(Collected data entries)
◇ ◇ ◇ ◇ ◇ ◇ ◇

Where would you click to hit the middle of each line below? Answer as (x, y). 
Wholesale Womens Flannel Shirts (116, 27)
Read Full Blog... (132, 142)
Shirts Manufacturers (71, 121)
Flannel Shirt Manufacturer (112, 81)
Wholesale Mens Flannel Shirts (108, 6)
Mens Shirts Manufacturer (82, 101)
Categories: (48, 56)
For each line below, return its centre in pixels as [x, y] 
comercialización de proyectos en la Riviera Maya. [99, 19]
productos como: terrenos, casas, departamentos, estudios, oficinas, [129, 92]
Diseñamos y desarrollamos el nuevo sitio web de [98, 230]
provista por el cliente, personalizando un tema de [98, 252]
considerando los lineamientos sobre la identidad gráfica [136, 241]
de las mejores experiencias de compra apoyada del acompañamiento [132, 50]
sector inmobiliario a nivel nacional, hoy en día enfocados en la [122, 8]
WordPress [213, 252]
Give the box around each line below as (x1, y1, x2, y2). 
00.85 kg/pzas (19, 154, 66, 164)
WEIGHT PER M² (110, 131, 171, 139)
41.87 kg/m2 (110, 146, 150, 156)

◇ ◇ ◇ ◇ ◇ ◇ ◇

◆ Task
The total, and only the total: count the lines above that contain "below".

◆ Reply to the exercise
3